---- Record set

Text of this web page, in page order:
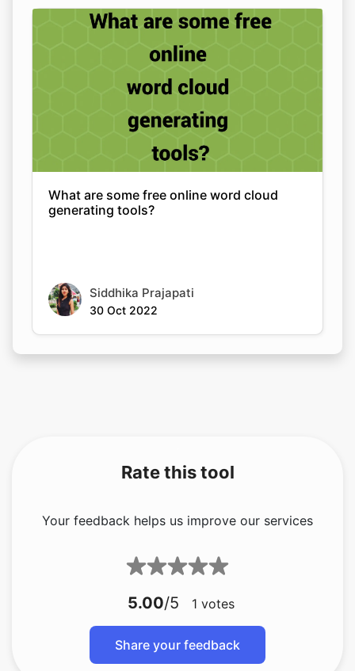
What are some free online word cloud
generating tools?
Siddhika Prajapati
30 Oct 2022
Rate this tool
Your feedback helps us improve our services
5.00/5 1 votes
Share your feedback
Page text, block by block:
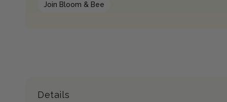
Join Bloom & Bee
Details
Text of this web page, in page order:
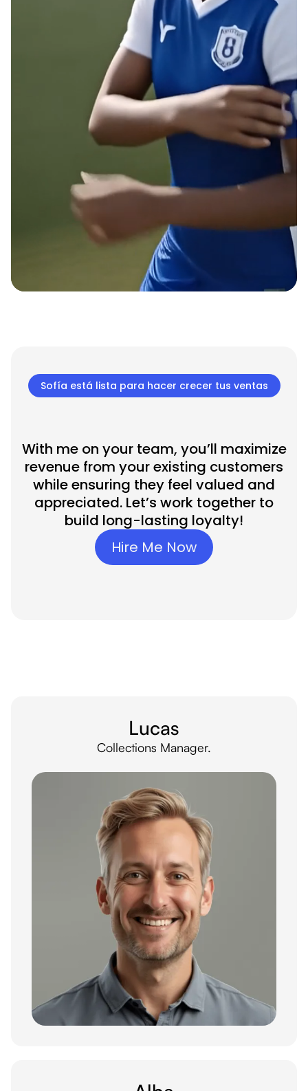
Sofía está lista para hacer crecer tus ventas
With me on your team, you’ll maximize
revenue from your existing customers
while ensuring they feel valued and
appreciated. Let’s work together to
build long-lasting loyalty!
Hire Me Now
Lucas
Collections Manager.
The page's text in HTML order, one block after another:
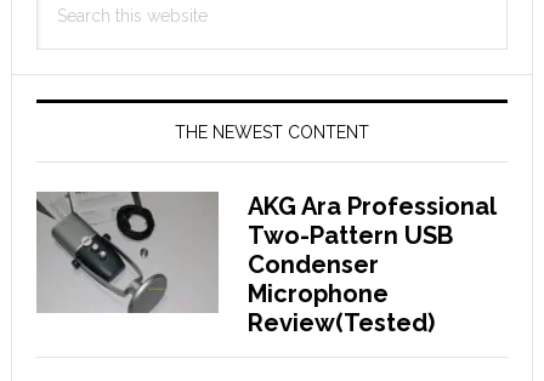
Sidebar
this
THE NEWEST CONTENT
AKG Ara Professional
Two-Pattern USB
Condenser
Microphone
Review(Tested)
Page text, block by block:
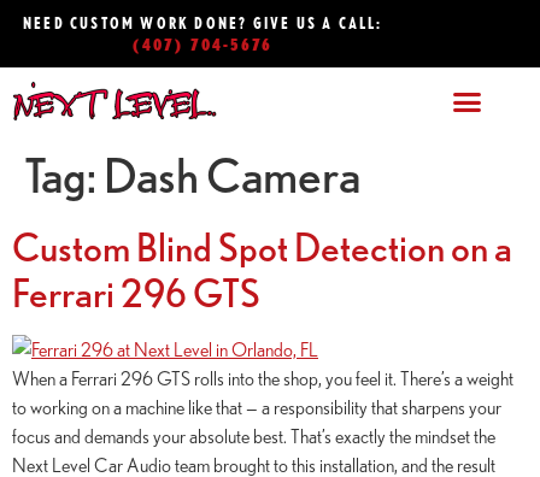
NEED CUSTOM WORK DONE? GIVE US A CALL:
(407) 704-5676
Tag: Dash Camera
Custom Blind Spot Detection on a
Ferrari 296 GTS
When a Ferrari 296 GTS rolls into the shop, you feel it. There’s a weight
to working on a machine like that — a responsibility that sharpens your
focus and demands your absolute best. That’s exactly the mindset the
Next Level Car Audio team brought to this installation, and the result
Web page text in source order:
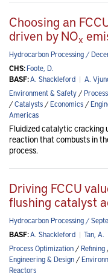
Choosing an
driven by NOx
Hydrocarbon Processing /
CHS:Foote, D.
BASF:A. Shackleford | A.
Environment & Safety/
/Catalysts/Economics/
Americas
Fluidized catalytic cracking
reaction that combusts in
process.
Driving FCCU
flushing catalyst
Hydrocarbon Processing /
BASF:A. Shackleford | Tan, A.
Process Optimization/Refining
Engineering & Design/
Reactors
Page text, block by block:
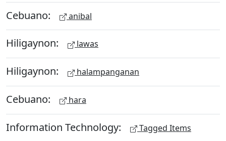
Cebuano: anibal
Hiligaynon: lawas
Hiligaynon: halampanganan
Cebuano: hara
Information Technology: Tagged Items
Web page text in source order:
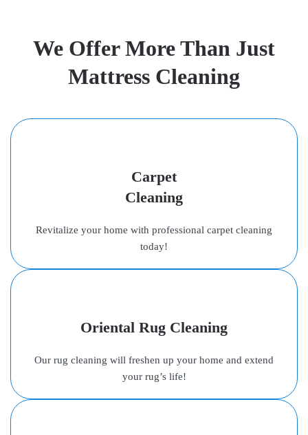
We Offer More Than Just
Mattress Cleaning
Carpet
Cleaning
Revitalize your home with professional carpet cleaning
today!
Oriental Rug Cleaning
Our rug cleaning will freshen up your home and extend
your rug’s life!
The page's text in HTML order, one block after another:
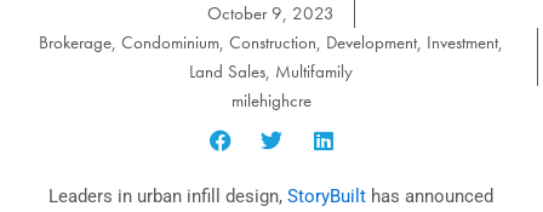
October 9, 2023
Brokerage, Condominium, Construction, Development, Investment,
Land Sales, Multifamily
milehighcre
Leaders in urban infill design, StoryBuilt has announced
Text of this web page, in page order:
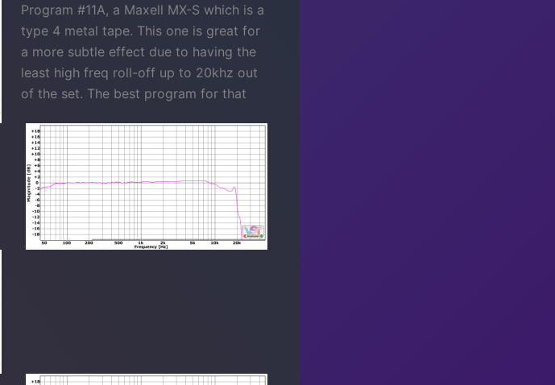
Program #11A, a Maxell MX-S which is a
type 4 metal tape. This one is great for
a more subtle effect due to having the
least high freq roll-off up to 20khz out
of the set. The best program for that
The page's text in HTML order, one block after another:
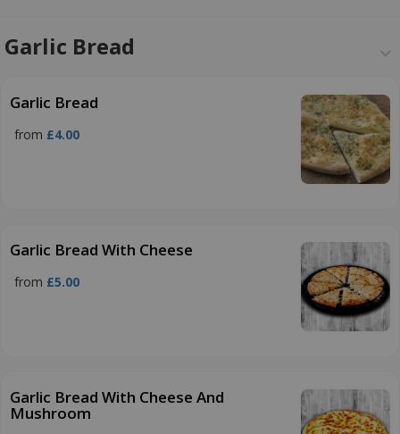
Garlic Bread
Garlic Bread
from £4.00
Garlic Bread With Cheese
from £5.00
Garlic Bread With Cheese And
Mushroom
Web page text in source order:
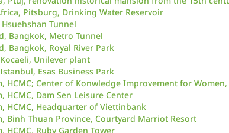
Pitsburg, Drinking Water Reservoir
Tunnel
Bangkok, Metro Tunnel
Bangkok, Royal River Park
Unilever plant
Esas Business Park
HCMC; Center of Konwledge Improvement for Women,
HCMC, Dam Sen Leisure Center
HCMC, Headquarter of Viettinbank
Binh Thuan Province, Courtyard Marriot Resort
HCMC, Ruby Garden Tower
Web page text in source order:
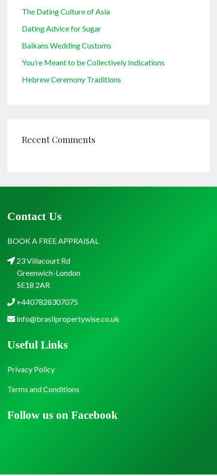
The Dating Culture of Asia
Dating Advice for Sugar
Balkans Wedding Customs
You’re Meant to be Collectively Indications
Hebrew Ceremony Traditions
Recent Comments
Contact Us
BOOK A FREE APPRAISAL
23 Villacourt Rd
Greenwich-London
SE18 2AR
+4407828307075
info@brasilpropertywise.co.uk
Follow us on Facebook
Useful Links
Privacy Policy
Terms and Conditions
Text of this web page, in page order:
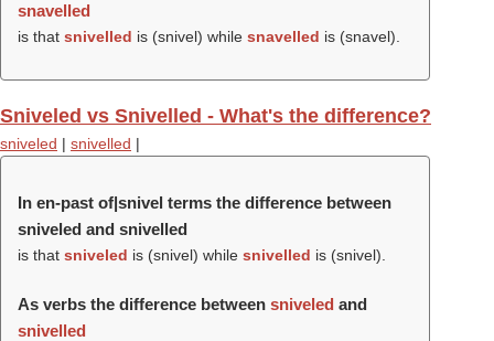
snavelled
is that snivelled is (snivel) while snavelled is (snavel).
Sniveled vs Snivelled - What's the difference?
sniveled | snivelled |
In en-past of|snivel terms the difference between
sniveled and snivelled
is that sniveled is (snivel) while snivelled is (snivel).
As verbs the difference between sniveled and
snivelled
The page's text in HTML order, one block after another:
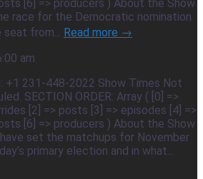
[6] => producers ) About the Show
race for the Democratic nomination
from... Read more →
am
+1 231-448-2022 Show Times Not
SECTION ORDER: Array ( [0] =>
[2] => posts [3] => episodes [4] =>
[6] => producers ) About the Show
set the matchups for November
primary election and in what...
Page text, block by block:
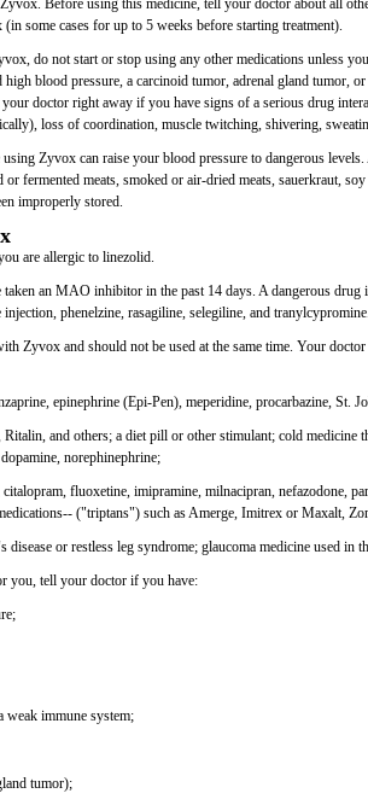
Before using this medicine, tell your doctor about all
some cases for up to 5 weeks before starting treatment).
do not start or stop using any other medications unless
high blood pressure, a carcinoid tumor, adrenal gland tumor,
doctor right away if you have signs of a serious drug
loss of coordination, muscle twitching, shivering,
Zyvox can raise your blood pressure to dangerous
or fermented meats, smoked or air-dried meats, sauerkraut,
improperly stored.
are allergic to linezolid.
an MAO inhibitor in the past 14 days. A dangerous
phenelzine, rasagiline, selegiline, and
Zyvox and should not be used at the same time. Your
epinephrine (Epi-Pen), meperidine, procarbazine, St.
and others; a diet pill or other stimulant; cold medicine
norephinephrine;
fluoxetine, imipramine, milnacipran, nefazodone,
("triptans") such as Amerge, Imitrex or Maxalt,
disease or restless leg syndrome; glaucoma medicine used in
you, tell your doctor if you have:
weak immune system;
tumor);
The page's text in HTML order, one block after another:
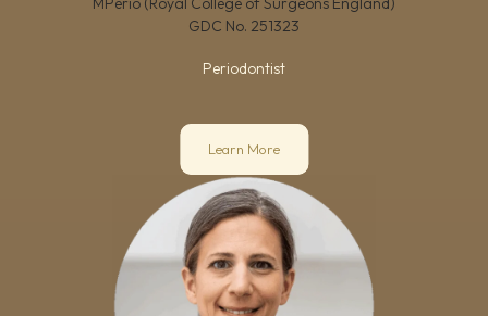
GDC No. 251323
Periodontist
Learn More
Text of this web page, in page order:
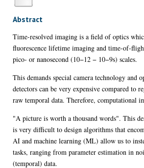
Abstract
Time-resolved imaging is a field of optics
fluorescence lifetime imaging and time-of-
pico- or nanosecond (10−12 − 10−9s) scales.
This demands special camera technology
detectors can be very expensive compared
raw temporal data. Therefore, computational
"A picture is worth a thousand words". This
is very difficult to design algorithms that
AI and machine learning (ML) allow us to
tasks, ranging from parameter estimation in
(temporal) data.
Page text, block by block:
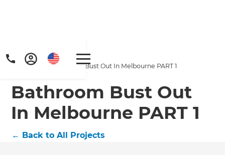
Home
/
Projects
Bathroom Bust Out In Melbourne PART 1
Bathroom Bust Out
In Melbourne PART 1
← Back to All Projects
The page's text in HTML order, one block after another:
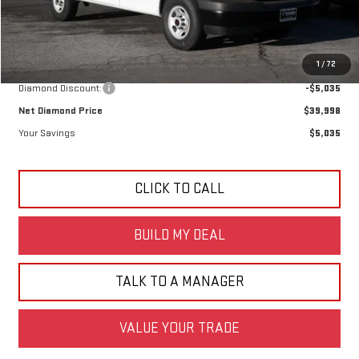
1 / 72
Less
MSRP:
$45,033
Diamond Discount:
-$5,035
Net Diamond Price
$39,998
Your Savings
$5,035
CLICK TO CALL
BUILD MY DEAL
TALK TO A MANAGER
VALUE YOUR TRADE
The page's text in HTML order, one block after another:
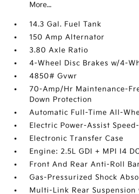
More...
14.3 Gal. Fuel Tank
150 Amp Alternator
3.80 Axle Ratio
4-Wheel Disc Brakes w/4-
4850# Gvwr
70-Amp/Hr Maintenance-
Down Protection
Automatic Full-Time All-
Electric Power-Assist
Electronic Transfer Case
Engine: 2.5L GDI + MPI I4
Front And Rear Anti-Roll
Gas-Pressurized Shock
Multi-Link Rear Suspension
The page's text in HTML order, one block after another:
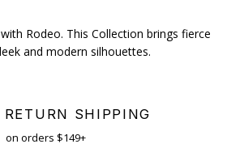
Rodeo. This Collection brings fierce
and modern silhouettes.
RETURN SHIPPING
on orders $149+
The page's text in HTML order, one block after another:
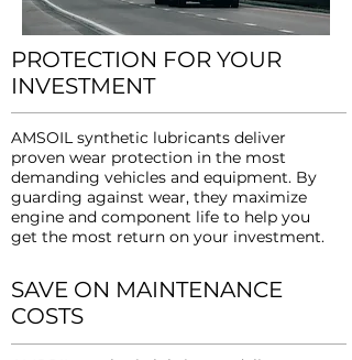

--------

#### Task objective:
Would you write out each record above exactly, with no images?

#### Response to the task:
Text of this web page, in page order:
What are some free online word cloud
generating tools?
Siddhika Prajapati
30 Oct 2022
Rate this tool
Your feedback helps us improve our services
5.00/5 1 votes
Share your feedback
Page text, block by block:
Join Bloom & Bee
Details
Text of this web page, in page order:
Sofía está lista para hacer crecer tus ventas
With me on your team, you’ll maximize
revenue from your existing customers
while ensuring they feel valued and
appreciated. Let’s work together to
build long-lasting loyalty!
Hire Me Now
Lucas
Collections Manager.
The page's text in HTML order, one block after another:
Sidebar
this
THE NEWEST CONTENT
AKG Ara Professional
Two-Pattern USB
Condenser
Microphone
Review(Tested)
Page text, block by block:
NEED CUSTOM WORK DONE? GIVE US A CALL:
(407) 704-5676
Tag: Dash Camera
Custom Blind Spot Detection on a
Ferrari 296 GTS
When a Ferrari 296 GTS rolls into the shop, you feel it. There’s a weight
to working on a machine like that — a responsibility that sharpens your
focus and demands your absolute best. That’s exactly the mindset the
Next Level Car Audio team brought to this installation, and the result
Web page text in source order:
Choosing an
driven by NOx
Hydrocarbon Processing /
CHS:Foote, D.
BASF:A. Shackleford | A.
Environment & Safety/
/Catalysts/Economics/
Americas
Fluidized catalytic cracking
reaction that combusts in
process.
Driving FCCU
flushing catalyst
Hydrocarbon Processing /
BASF:A. Shackleford | Tan, A.
Process Optimization/Refining
Engineering & Design/
Reactors
Page text, block by block:
Cebuano: anibal
Hiligaynon: lawas
Hiligaynon: halampanganan
Cebuano: hara
Information Technology: Tagged Items
Web page text in source order:
We Offer More Than Just
Mattress Cleaning
Carpet
Cleaning
Revitalize your home with professional carpet cleaning
today!
Oriental Rug Cleaning
Our rug cleaning will freshen up your home and extend
your rug’s life!
The page's text in HTML order, one block after another:
October 9, 2023
Brokerage, Condominium, Construction, Development, Investment,
Land Sales, Multifamily
milehighcre
Leaders in urban infill design, StoryBuilt has announced
Text of this web page, in page order:
Program #11A, a Maxell MX-S which is a
type 4 metal tape. This one is great for
a more subtle effect due to having the
least high freq roll-off up to 20khz out
of the set. The best program for that
The page's text in HTML order, one block after another:
Garlic Bread
Garlic Bread
from £4.00
Garlic Bread With Cheese
from £5.00
Garlic Bread With Cheese And
Mushroom
Web page text in source order:
Pitsburg, Drinking Water Reservoir
Tunnel
Bangkok, Metro Tunnel
Bangkok, Royal River Park
Unilever plant
Esas Business Park
HCMC; Center of Konwledge Improvement for Women,
HCMC, Dam Sen Leisure Center
HCMC, Headquarter of Viettinbank
Binh Thuan Province, Courtyard Marriot Resort
HCMC, Ruby Garden Tower
Web page text in source order:
The Dating Culture of Asia
Dating Advice for Sugar
Balkans Wedding Customs
You’re Meant to be Collectively Indications
Hebrew Ceremony Traditions
Recent Comments
Contact Us
BOOK A FREE APPRAISAL
23 Villacourt Rd
Greenwich-London
SE18 2AR
+4407828307075
info@brasilpropertywise.co.uk
Follow us on Facebook
Useful Links
Privacy Policy
Terms and Conditions
Text of this web page, in page order:
snavelled
is that snivelled is (snivel) while snavelled is (snavel).
Sniveled vs Snivelled - What's the difference?
sniveled | snivelled |
In en-past of|snivel terms the difference between
sniveled and snivelled
is that sniveled is (snivel) while snivelled is (snivel).
As verbs the difference between sniveled and
snivelled
The page's text in HTML order, one block after another:
[6] => producers ) About the Show
race for the Democratic nomination
from... Read more →
am
+1 231-448-2022 Show Times Not
SECTION ORDER: Array ( [0] =>
[2] => posts [3] => episodes [4] =>
[6] => producers ) About the Show
set the matchups for November
primary election and in what...
Page text, block by block:
Before using this medicine, tell your doctor about all
some cases for up to 5 weeks before starting treatment).
do not start or stop using any other medications unless
high blood pressure, a carcinoid tumor, adrenal gland tumor,
doctor right away if you have signs of a serious drug
loss of coordination, muscle twitching, shivering,
Zyvox can raise your blood pressure to dangerous
or fermented meats, smoked or air-dried meats, sauerkraut,
improperly stored.
are allergic to linezolid.
an MAO inhibitor in the past 14 days. A dangerous
phenelzine, rasagiline, selegiline, and
Zyvox and should not be used at the same time. Your
epinephrine (Epi-Pen), meperidine, procarbazine, St.
and others; a diet pill or other stimulant; cold medicine
norephinephrine;
fluoxetine, imipramine, milnacipran, nefazodone,
("triptans") such as Amerge, Imitrex or Maxalt,
disease or restless leg syndrome; glaucoma medicine used in
you, tell your doctor if you have:
weak immune system;
tumor);
The page's text in HTML order, one block after another:
GDC No. 251323
Periodontist
Learn More
Text of this web page, in page order:
Abstract
Time-resolved imaging is a field of optics
fluorescence lifetime imaging and time-of-
pico- or nanosecond (10−12 − 10−9s) scales.
This demands special camera technology
detectors can be very expensive compared
raw temporal data. Therefore, computational
"A picture is worth a thousand words". This
is very difficult to design algorithms that
AI and machine learning (ML) allow us to
tasks, ranging from parameter estimation in
(temporal) data.
Page text, block by block:
Home
/
Projects
Bathroom Bust Out In Melbourne PART 1
Bathroom Bust Out
In Melbourne PART 1
← Back to All Projects
The page's text in HTML order, one block after another:
1 / 72
Less
MSRP:
$45,033
Diamond Discount:
-$5,035
Net Diamond Price
$39,998
Your Savings
$5,035
CLICK TO CALL
BUILD MY DEAL
TALK TO A MANAGER
VALUE YOUR TRADE
The page's text in HTML order, one block after another:
More...
14.3 Gal. Fuel Tank
150 Amp Alternator
3.80 Axle Ratio
4-Wheel Disc Brakes w/4-
4850# Gvwr
70-Amp/Hr Maintenance-
Down Protection
Automatic Full-Time All-
Electric Power-Assist
Electronic Transfer Case
Engine: 2.5L GDI + MPI I4
Front And Rear Anti-Roll
Gas-Pressurized Shock
Multi-Link Rear Suspension
The page's text in HTML order, one block after another:
Rodeo. This Collection brings fierce
and modern silhouettes.
RETURN SHIPPING
on orders $149+
The page's text in HTML order, one block after another:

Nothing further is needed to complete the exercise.